There is also an inverse half-cubic power law distribution of trading volume.

All this is fascinating, and goes beyond a sort of bestiary of weird social regularities. The holy grail here is, as Gabaix says, robust, detail-independent economic laws.

So with this goal in mind, we don’t object to the intricate details of the aggregation of power laws, or their potential genesis in proportional random growth. I was not aware, for example, that power laws are sustained through additive, multiplicative, min and max operations, possibly explaining why they are so widespread. Nor was I aware that randomly assigning multiplicative growth factors to a group of cities, individuals with wealth, and so forth can generate a power law, when certain noise elements are present.
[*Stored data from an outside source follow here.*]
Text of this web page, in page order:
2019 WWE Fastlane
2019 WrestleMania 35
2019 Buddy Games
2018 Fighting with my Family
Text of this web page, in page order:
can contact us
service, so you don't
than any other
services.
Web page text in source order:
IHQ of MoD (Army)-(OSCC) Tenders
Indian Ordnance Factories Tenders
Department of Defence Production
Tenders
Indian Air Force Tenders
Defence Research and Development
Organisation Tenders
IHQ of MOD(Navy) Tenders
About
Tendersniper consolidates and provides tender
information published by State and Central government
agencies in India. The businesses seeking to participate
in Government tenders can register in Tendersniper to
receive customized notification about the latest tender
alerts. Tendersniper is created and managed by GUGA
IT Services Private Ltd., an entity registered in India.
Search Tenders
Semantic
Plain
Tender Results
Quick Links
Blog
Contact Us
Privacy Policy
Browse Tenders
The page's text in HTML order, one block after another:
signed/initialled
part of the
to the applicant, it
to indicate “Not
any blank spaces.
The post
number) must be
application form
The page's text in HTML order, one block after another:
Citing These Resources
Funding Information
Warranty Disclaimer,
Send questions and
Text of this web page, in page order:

And Gabaix is also aware that stock market crashes display many attributes that resolve or flow from power laws – so eventually it’s possible general mathematical principles could govern bubble dynamics, for example, somewhat independently of the specific context.

St. Petersburg Paradox

Power laws also crop up in places where standard statistical concepts fail. For example, while the expected or mean earnings from the St. Petersburg paradox coin flipping game does not exist, the probability distribution of payouts follow a power law.
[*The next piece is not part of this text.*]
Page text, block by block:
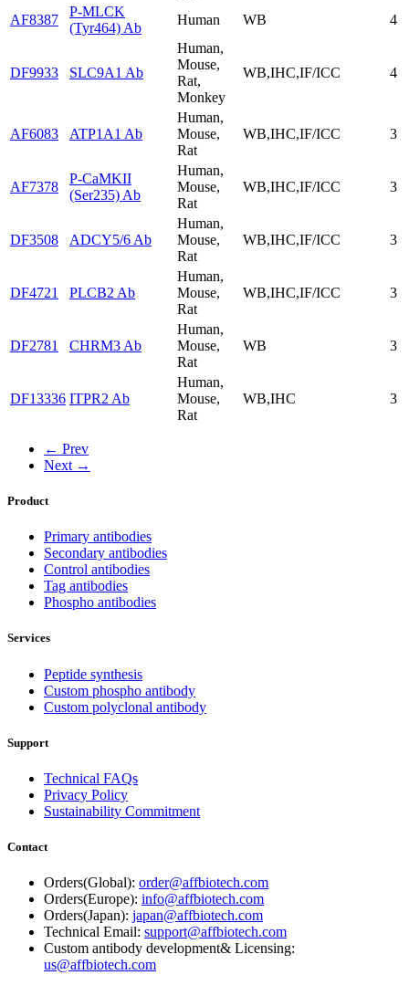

Peter offers to let Paul toss a fair coin an indefinite number of times, paying him 2 coins if it comes up tails on the first toss, 4 coins if the first head comes up on the second toss, and 2n, if the first head comes up on the nth toss.
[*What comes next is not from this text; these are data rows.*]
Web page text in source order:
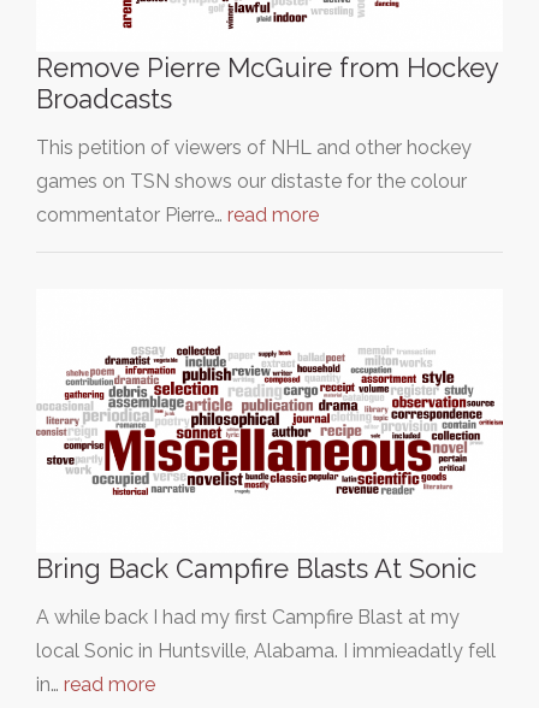
Remove Pierre McGuire from Hockey
Broadcasts
This petition of viewers of NHL and other hockey
games on TSN shows our distaste for the colour
commentator Pierre… read more
Bring Back Campfire Blasts At Sonic
A while back I had my first Campfire Blast at my
local Sonic in Huntsville, Alabama. I immieadatly fell
in… read more
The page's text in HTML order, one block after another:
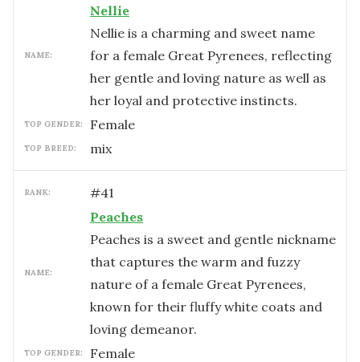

The paradox is that, with a fair coin, it is possible to earn an indefinitely large payout, depending on how long Paul is willing to flip coins. At the same time, behavioral experiments show that “Paul” is not willing to pay more than a token amount up front to play this game.

The probability distribution function of winnings is described by a power law, so that,

There is a high probability of winning a small amount of money. Sometimes, you get a few TAILS before that first HEAD and so you win much more money, because you win $2 raised to the number of TAILS plus one. Therefore, there is a medium probability of winning a large amount of money. Very infrequently you get a long sequence of TAILS and so you win a huge jackpot. Therefore, there is a very low probability of winning a huge amount of money. These frequent small values, moderately often medium values, and infrequent large values are analogous to the many tiny pieces, some medium sized pieces, and the few large pieces in a fractal object. There is no single average value that is the characteristic value of the winnings per game.

And, as Liebovitch and Scheurle illustrate with Monte Carlo simulations, as more games were played, the average winnings per game of the fractal St. Petersburg coin toss game …increase without bound.

So, neither the expected earnings nor the variance of average earnings exists as computable mathematical entities. And yet the PDF of the earnings is described by the formula Ax-α  where α is near 1.

Closing Thoughts

One reason power laws are so pervasive in the real world is that, mathematically, they aggregate over addition and multiplication. So the sum of two variables described by a power law also is described by a power law, and so forth.

As far as their origin or principle of generation, it seems random proportional growth can explain some of the city size, wealth and income distribution power laws. But I hesitate to sketch the argument, because it seems somehow incomplete, requiring “frictions” or weird departures from a standard limit process.

In any case, I think those of us interested in forecasting should figure ways to integrate these unusual regularities into predictions.